Stored items:
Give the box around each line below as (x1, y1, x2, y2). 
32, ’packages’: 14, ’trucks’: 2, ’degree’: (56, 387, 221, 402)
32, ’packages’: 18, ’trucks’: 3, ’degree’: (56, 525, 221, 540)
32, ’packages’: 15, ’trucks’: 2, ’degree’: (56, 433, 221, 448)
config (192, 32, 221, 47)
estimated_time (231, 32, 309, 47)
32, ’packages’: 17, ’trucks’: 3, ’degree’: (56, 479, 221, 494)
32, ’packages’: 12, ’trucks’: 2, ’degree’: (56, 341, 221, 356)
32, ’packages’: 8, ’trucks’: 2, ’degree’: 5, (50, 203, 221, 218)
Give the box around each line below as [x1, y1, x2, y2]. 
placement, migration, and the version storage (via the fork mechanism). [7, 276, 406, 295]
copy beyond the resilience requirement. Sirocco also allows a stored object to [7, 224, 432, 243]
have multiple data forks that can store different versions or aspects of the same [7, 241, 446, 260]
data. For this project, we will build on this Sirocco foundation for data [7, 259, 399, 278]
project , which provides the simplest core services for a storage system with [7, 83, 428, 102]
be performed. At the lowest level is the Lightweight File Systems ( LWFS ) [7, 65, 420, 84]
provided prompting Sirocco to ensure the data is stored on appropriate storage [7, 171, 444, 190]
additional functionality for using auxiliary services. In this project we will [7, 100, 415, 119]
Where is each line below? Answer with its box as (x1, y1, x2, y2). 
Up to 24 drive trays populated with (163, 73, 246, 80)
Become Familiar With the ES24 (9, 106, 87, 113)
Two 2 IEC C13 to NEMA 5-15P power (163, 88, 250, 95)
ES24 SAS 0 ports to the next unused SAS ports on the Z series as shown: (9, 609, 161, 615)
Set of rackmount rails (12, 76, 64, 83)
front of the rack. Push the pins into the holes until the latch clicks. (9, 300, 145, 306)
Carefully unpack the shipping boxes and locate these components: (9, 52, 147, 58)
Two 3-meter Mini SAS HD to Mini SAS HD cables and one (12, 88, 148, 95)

> [Your task]:
Copy each entry exactly, leaving every line as it is.

> [Answer section]:
Give the box around each line below as (x1, y1, x2, y2). 
32, ’packages’: 14, ’trucks’: 2, ’degree’: (56, 387, 221, 402)
32, ’packages’: 18, ’trucks’: 3, ’degree’: (56, 525, 221, 540)
32, ’packages’: 15, ’trucks’: 2, ’degree’: (56, 433, 221, 448)
config (192, 32, 221, 47)
estimated_time (231, 32, 309, 47)
32, ’packages’: 17, ’trucks’: 3, ’degree’: (56, 479, 221, 494)
32, ’packages’: 12, ’trucks’: 2, ’degree’: (56, 341, 221, 356)
32, ’packages’: 8, ’trucks’: 2, ’degree’: 5, (50, 203, 221, 218)
Give the box around each line below as [x1, y1, x2, y2]. 
placement, migration, and the version storage (via the fork mechanism). [7, 276, 406, 295]
copy beyond the resilience requirement. Sirocco also allows a stored object to [7, 224, 432, 243]
have multiple data forks that can store different versions or aspects of the same [7, 241, 446, 260]
data. For this project, we will build on this Sirocco foundation for data [7, 259, 399, 278]
project , which provides the simplest core services for a storage system with [7, 83, 428, 102]
be performed. At the lowest level is the Lightweight File Systems ( LWFS ) [7, 65, 420, 84]
provided prompting Sirocco to ensure the data is stored on appropriate storage [7, 171, 444, 190]
additional functionality for using auxiliary services. In this project we will [7, 100, 415, 119]
Where is each line below? Answer with its box as (x1, y1, x2, y2). 
Up to 24 drive trays populated with (163, 73, 246, 80)
Become Familiar With the ES24 (9, 106, 87, 113)
Two 2 IEC C13 to NEMA 5-15P power (163, 88, 250, 95)
ES24 SAS 0 ports to the next unused SAS ports on the Z series as shown: (9, 609, 161, 615)
Set of rackmount rails (12, 76, 64, 83)
front of the rack. Push the pins into the holes until the latch clicks. (9, 300, 145, 306)
Carefully unpack the shipping boxes and locate these components: (9, 52, 147, 58)
Two 3-meter Mini SAS HD to Mini SAS HD cables and one (12, 88, 148, 95)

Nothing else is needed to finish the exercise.